Advance directives still have role
While "documents still have a large role" under this suggested model, advance directives serve only as a "guide, providing critical information but also stating whether patients intend their preferences to be followed strictly or loosely and who should be involved in making decisions.
"Above all, encouraging discussions with loved about the process of decision making becomes central to advance care planning," the authors write.
The paper also notes some possible objections to the suggested model, such as its potential to reintroduce physician paternalism, as well as potential conflicts between surrogates and physicians when a suggested series of questions/conversations does not occur with surrogates.
Without such conversations with the surrogate and about the patients' values, sometimes "the decision-making escalates into a sort of power struggle and sort of highlights the distrust between surrogates and physicians when this kind of conversation is short-circuited," Sulmasy tells MEA. "Or, family members can be actually in anticipatory mourning; they're really grieving.

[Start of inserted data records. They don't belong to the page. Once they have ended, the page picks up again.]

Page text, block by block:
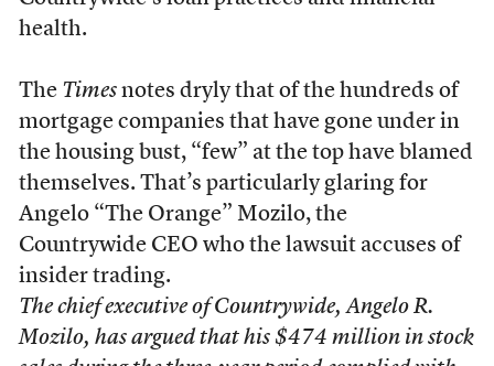
health.
The Timesnotes dryly that of the hundreds of
mortgage companies that have gone under in
the housing bust, “few” at the top have blamed
themselves. That’s particularly glaring for
Angelo “The Orange” Mozilo, the
Countrywide CEO who the lawsuit accuses of
insider trading.
The chief executive of Countrywide, Angelo R.
Mozilo, has argued that his $474 million in stock
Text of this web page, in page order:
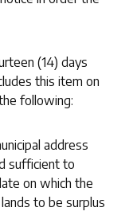
(14) days
this item on
following:
address
sufficient to
on which the
to be surplus
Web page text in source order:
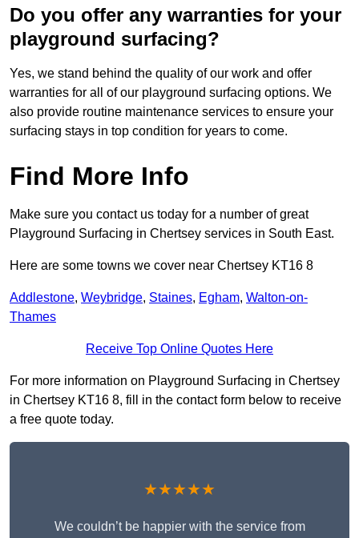
Do you offer any warranties for your
playground surfacing?
Yes, we stand behind the quality of our work and offer
warranties for all of our playground surfacing options. We
also provide routine maintenance services to ensure your
surfacing stays in top condition for years to come.
Find More Info
Make sure you contact us today for a number of great
Playground Surfacing in Chertsey services in South East.
Here are some towns we cover near Chertsey KT16 8
Addlestone, Weybridge, Staines, Egham, Walton-on-
Thames
Receive Top Online Quotes Here
For more information on Playground Surfacing in Chertsey
in Chertsey KT16 8, fill in the contact form below to receive
a free quote today.
★★★★★
We couldn’t be happier with the service from
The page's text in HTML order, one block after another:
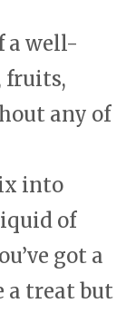
a well-
fruits,
any of
into
of
got a
a treat but
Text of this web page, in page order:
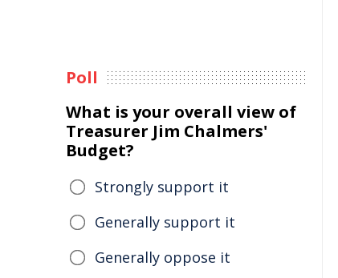
Poll
What is your overall view of
Treasurer Jim Chalmers'
Budget?
Strongly support it
Generally support it
Generally oppose it
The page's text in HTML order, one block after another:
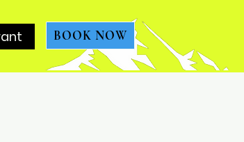
BOOK NOW
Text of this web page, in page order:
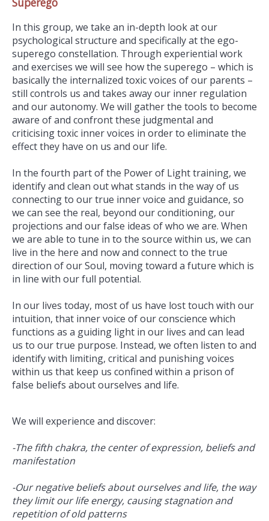
In this group, we take an in-depth look at our
psychological structure and specifically at the ego-
superego constellation. Through experiential work
and exercises we will see how the superego – which is
basically the internalized toxic voices of our parents –
still controls us and takes away our inner regulation
and our autonomy. We will gather the tools to become
aware of and confront these judgmental and
criticising toxic inner voices in order to eliminate the
effect they have on us and our life.
In the fourth part of the Power of Light training, we
identify and clean out what stands in the way of us
connecting to our true inner voice and guidance, so
we can see the real, beyond our conditioning, our
projections and our false ideas of who we are. When
we are able to tune in to the source within us, we can
live in the here and now and connect to the true
direction of our Soul, moving toward a future which is
in line with our full potential.
In our lives today, most of us have lost touch with our
intuition, that inner voice of our conscience which
functions as a guiding light in our lives and can lead
us to our true purpose. Instead, we often listen to and
identify with limiting, critical and punishing voices
within us that keep us confined within a prison of
false beliefs about ourselves and life.
We will experience and discover:
-The fifth chakra, the center of expression, beliefs and
manifestation
-Our negative beliefs about ourselves and life, the way
they limit our life energy, causing stagnation and
repetition of old patterns
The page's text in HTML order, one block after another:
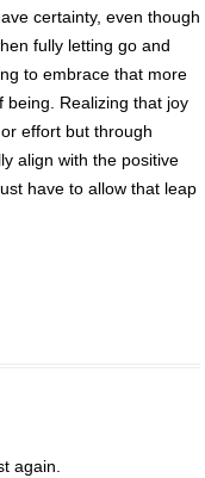
certainty, even though
fully letting go and
to embrace that more
being. Realizing that joy
effort but through
align with the positive
have to allow that leap
again.
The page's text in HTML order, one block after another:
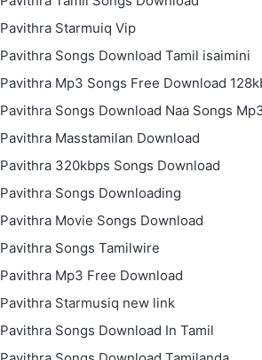
Pavithra Starmuiq Vip
Pavithra Songs Download Tamil isaimini
Pavithra Mp3 Songs Free Download
Pavithra Songs Download Naa Songs
Pavithra Masstamilan Download
Pavithra 320kbps Songs Download
Pavithra Songs Downloading
Pavithra Movie Songs Download
Pavithra Songs Tamilwire
Pavithra Mp3 Free Download
Pavithra Starmusiq new link
Pavithra Songs Download In Tamil
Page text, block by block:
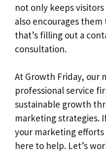
not only keeps
also encourages
that’s filling out a
consultation.
At Growth Friday, our
professional service
sustainable growth
marketing strategies.
your marketing
here to help. Let’s
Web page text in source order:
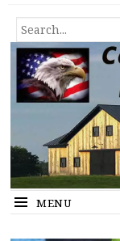
SEARCH
FOR...
MENU
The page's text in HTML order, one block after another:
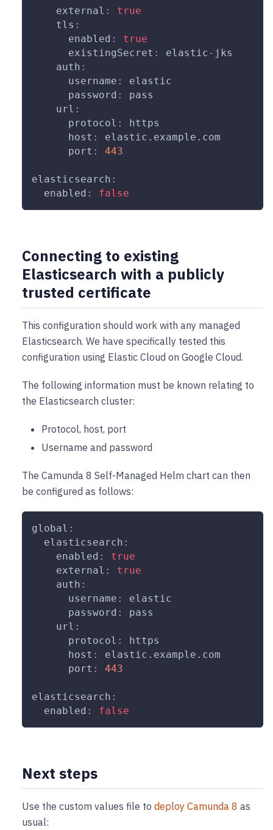
external :
true
tls :
enabled :
true
existingSecret : elastic- jks
auth :
username :
elastic
password :
pass
url :
protocol :
https
host :
elastic.example.com
port : 443
elasticsearch :
enabled : false
Connecting to existing
Elasticsearch with a publicly
trusted certificate
This configuration should work with any managed
Elasticsearch. We have specifically tested this
configuration using Elastic Cloud on Google Cloud.
The following information must be known relating to
the Elasticsearch cluster:
Protocol, host, port
Username and password
The Camunda 8 Self-Managed Helm chart can then
be configured as follows:
global :
elasticsearch :
enabled :
true
external :
true
auth :
username :
elastic
password :
pass
url :
protocol :
https
host :
elastic.example.com
port : 443
elasticsearch :
enabled : false
Next steps
Use the custom values file to deploy Camunda 8 as
usual:
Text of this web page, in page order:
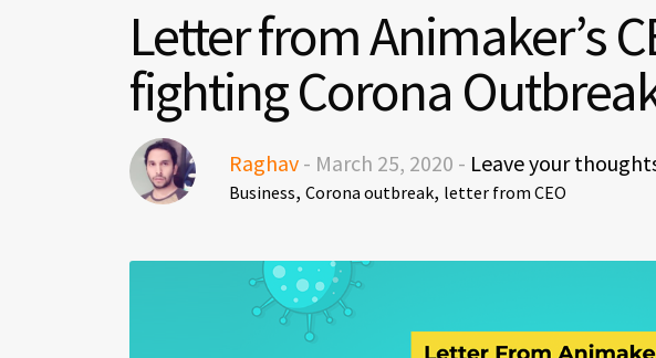
Letter from Animaker’s
fighting Corona
Raghav - March 25, 2020 - Leave your
Business, Corona outbreak, letter from CEO
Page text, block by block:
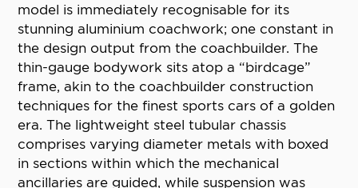
model is immediately recognisable for its
stunning aluminium coachwork; one constant in
the design output from the coachbuilder. The
thin-gauge bodywork sits atop a “birdcage”
frame, akin to the coachbuilder construction
techniques for the finest sports cars of a golden
era. The lightweight steel tubular chassis
comprises varying diameter metals with boxed
in sections within which the mechanical
ancillaries are guided, while suspension was
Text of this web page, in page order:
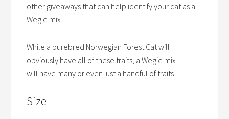
other giveaways that can help identify your cat as a
Wegie mix.
While a purebred Norwegian Forest Cat will
obviously have all of these traits, a Wegie mix
will have many or even just a handful of traits.
Size
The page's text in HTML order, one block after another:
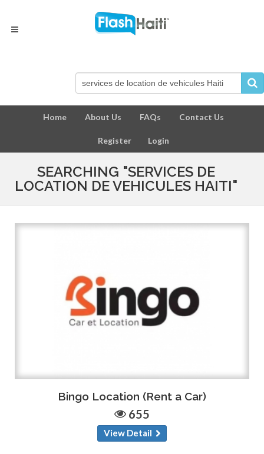
Home About Us FAQs Contact Us
Register Login
SEARCHING "SERVICES DE
LOCATION DE VEHICULES HAITI"
Bingo Location (Rent a Car)
655
View Detail
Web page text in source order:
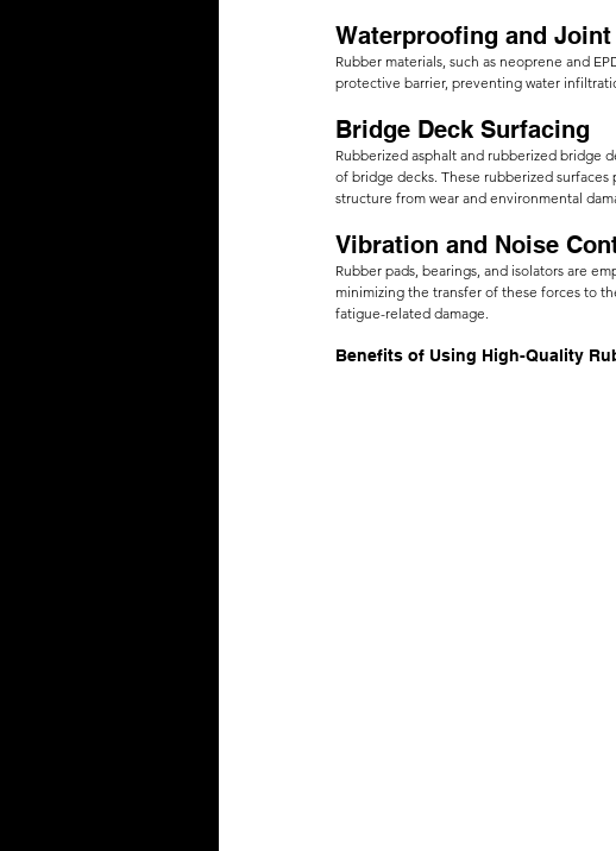
Waterproofing and Joint
Rubber materials, such as neoprene and
protective barrier, preventing water
Bridge Deck Surfacing
Rubberized asphalt and rubberized bridge
of bridge decks. These rubberized
structure from wear and environmental
Vibration and Noise
Rubber pads, bearings, and isolators are
minimizing the transfer of these forces to
fatigue-related damage.
Benefits of Using High-Quality

They, at some level, know that the person is dying, and a failure to attend to that can again masquerade as an ethical problem later down the line."
The authors suggest that whether their model "better serves patient values and alleviates unnecessary surrogate burdens will need to be studied."
In concluding. the writers suggest that the proposed model "seems to respect patient rights and to serve each patient's unique cultural, spiritual, familial, psychological, and clinical circumstances what clinicians want to do for all patients, those who can speak for themselves and those who cannot."
Reference
- Sulmasy DP, Snyder L. Substituted Interests and Best Judgments: An Integrated Model of Surrogate Decision Making. JAMA. 2010;304(17):1946-1947 (doi: 10.1001/jama.2010.1595).
Source
- Daniel P. Sulmasy, MD, PhD, Professor of Medicine and the Divinity School, as well as Associate Director, MacLean Center for Clinical Medical Ethics at the University of Chicago.